O primeiro contato com Cuba já ocorre em Lima, escala de nossa viagem. No aeroporto desembarca do Iliutchin, da Cubana de Aviação, o Presidente da Apra, partido de oposição no Peru, de volta de um período de exílio e entusiasticamente recebido por seus correligionários. O avião cubano, que faz rota regular para Lima , era a mostra de uma nova realidade na América Latina: a crescente ruptura do isolamento que se impôs à Cuba para tentar abortar a sua revolução.
No percurso México-Havana, já feito em avião da Cubana de Aviação, começa nossa descoberta daquele novo mundo. Primeira surpresa (relativa) : cubanos voltando para seu país após viagem de passeio ou serviço no México. Começa a cair a acusação de país de fronteiras fechadas, campo de concentração de todo o povo.
O serviço de bordo, semelhante à de qualquer linha internacional, tinha suas peculiaridades. Frango com gosto de frango caipira; chocolate com jeito de feito em casa; cigarros com alerta dos danos à saúde; aeromoças com aspecto de gente comum, com salto baixo e calça comprida.

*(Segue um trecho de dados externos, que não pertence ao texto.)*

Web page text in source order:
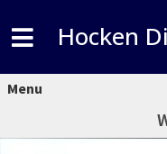
Hocken
Menu

Desembarcando em Havana, começa nossa grande aventura. Fomos encontrar um povo que trabalha duro, que se parece com o brasileiro (mais negros do que no Rio de Janeiro) que gosta de dançar rumba e tomar run, que nos pergunta de Malu, Roberto Carlos e Chico Buarque, que se orgulha de seu espírito internacionalista, de seus heróis e de sua revolução. Fomos encontrar um país sem analfabetos(3,9 por cento); sem desemprego; com ensino e saúde gratuitos e assegurados à toda a população; sem infância desamparada, sem trombadinhas e assaltantes (3 roubos no ano de 83, em toda linha) Fomos encontrar uma nação que tem um líder inconteste, respeitado, admirado e venerado como se fosse ao mesmo tempo um pai, uma mãe, um Deus: “el Comandante-en-jefe Fidel Castro Ruiz, primer-secretário del Comitê Central del Partido Comunista de Cuba y Presidente de los Consejos de Estado y de ministros”.
Nesta coluna farei meu depoimento de viagem, sem pretender generalizar simples impressões de turista. Falarei do que vi, ouvi e senti, no contato com o povo, sem o enfoque e o rigor de um especialista , que não sou, mas ao mesmo tempo com a sinceridade e o entusiasmo de um curioso e interessado observador.